期間の定まった雇用契約の従業員の方の契約更新と解雇のハードル(その⑤)

 今回は,比較的最近出された裁判例で,70歳近くになった従業員の方について期間雇用契約の更新を拒絶した際に,その有効性が問題になった裁判例を紹介します。

 

 問題となったのは,ビル管理などを行う会社に期間限定従業員として採用された方(採用時に68歳,3回更新され契約期間は各5~6か月・雇用契約書にビル管理などの委託を受けている先からの委託が解除された場合には他の職場に移動があること,他の職場を確保できない場合などには退職になることが記載されています)との間の契約更新を拒んだことに関してです。

 既に触れましたが,法律上,契約更新に関する合理的な期待を抱かせる・これまで行進が繰り返され契約期間がない場合と同等になっていた場合に期間限定の雇用契約の更新がなされるという話を触れました。今回は前者にある「合理的な期待を抱かせる言動」を会社が取っていたかが大きく問題となっています。ちなみに,ここで契約更新がなされた扱いになると,期間中に解雇をしたことになりますから,法律上・裁判例上の解雇を有効をする用件があるかどうかが問題になります。
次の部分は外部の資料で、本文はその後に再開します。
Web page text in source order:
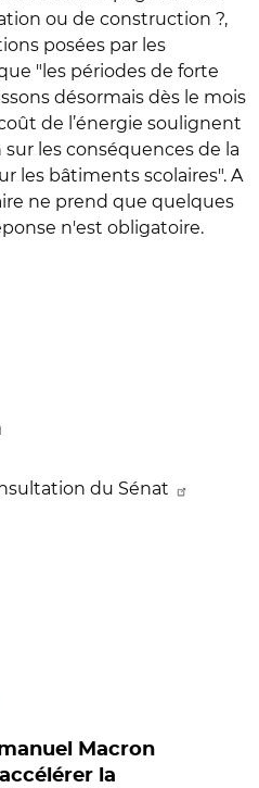
ou de construction ?,
posées par les
"les périodes de forte
désormais dès le mois
de l’énergie soulignent
sur les conséquences de la
les bâtiments scolaires". A
ne prend que quelques
n'est obligatoire.
du Sénat
Macron
la
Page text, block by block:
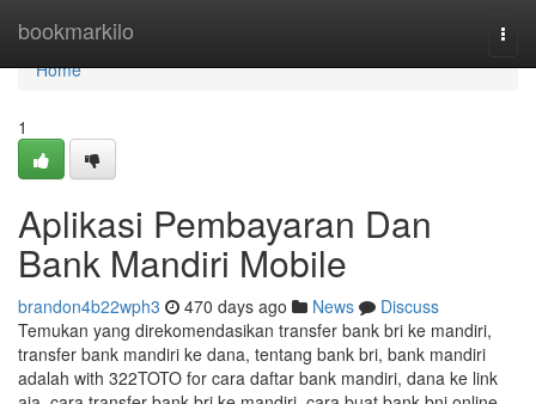
bookmarkilo
Home
Home
1
Aplikasi Pembayaran Dan
Bank Mandiri Mobile
brandon4b22wph3 470 days ago News
Discuss
Temukan yang direkomendasikan transfer bank bri ke mandiri,
transfer bank mandiri ke dana, tentang bank bri, bank mandiri
adalah with 322TOTO for cara daftar bank mandiri, dana ke link

 また,契約更新がなされた扱い・解雇が無効であれば,会社には給与相当額の支払いをする必要が原則出てきます。

 

 裁判所の判断は,そもそも契約更新扱いにはならないと判断しています。言い換えれば,会社側から契約更新の「合理的な期待を抱かせる言動」はなかったという判断になります。この裁判では先ほどの3つの点がそれぞれ大きな争点で,解雇の有効性に関する事情も一応判断されています。

 裁判所の判断では,合理的期待を抱かせる言動の有無に関して,・その従業員の方のついている仕事の内容 ・雇用の通算期間 ・更新の回数 ・雇用契約時や更新の際の経緯 等を考慮して判断すると述べています。このケースでは,仕事内容はビル管理などの委託を会社が受けたビルのビル管理などで宿直を伴うなど肉体面でハードな仕事があると判断しています。この内容は,採用時に68歳であった方からすると長期間続けることを前提としているとは考え難いという判断につながっています。また,こう言った点は正社員とは異なる期間限定従業員の規定を置いていたことや委託先から会社が委託を解除され他の異動先確保もできない場合は退職になるとの規定からも裏付けられる(短期的な契約を前提)としています。
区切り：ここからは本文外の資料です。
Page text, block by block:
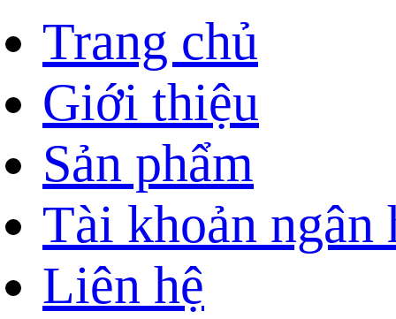
Trang chủ
Giới thiệu
Sản phẩm
Tài khoản ngân
Liên hệ
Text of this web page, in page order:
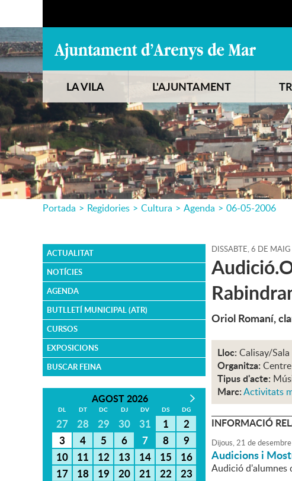
LA VILA L'AJUNTAMENT
Portada > Regidories > Cultura > Agenda > 06-05-2006
ACTUALITAT
NOTÍCIES
AGENDA
BUTLLETÍ MUNICIPAL (ATR)
CURSOS
EXPOSICIONS
BUSCAR FEINA
AGOST 2026
DL DT DC DJ DV DS DG
27 28 29 30 31 1
2
3
4 5 6 7 8
9
10
11 12 13 14 15
16
17
18 19 20 21 22
23
DISSABTE,6 DE MAIG
Oriol Romaní,
Lloc: Calisay/
Organitza:
Tipus d'acte:
Marc:Activitats
INFORMACIÓ
Dijous,21 dedesembre
Audicions i
Audició d'alumnes

 雇用の通算期間は2年足らずと短い・更新回数も3回にすぎないと判断されています。

 

 このように,「合理的な」期待を抱かせる言動などはなかったと判断しています。業務の性質や契約書などで契約上予定されていたこと・従業員の方の状況等を考慮して判断するとなっており,人材不足の中で応急的に人を確保した場合に後でトラブルを起こさないために注意する点を示す一例といえるかもしれません。